Like “don’t ask, don’t tell,” the Defense of Marriage Act is an artifact of the 1990s based on an irrational fear of gay people.

Like the now-defunct ban on gay and lesbian military service, the statutory ban against the recognition of same-sex unions by the federal government discriminates against individuals based on their sexual orientation without fulfilling any legitimate government interest.

And like “don’t ask, don’t tell,” it’s time to take DOMA off the books.

A unanimous three-judge panel of the 1st Circuit Court of Appeals found DOMA unconstitutional this week, and their decision was correct, if not final. The judges acknowledged that their decision must eventually be decided by the Supreme Court, but that should not stop members of Congress from considering abolishing the law themselves.
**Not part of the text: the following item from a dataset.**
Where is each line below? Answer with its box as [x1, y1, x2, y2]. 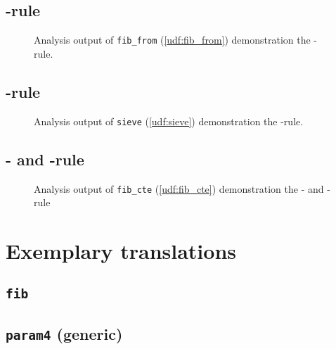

The statute is only a couple of paragraphs long, but it has a long tail that touches hundreds of federal laws and regulations. What it says is that under federal law, only marriages between a man and a woman are recognized, even if a couple lives in a state where same-sex marriage is legal.

A same-sex couple married in Massachusetts can’t file a joint income tax return or collect Social Security survivors’ benefits when one of them dies. If a member of the couple is a federal employee, there is a whole host of benefits denied to the spouse that are freely given to opposite-sex couples married under the exact same state laws.

The law does not prevent same-sex couples from marrying in states where it is legal, but it does penalize them. This is not the equal protection the Constitution promises.

Either by Congress or the courts, DOMA should be wiped off the books. The 1st Circuit ruling makes a strong case for doing just that.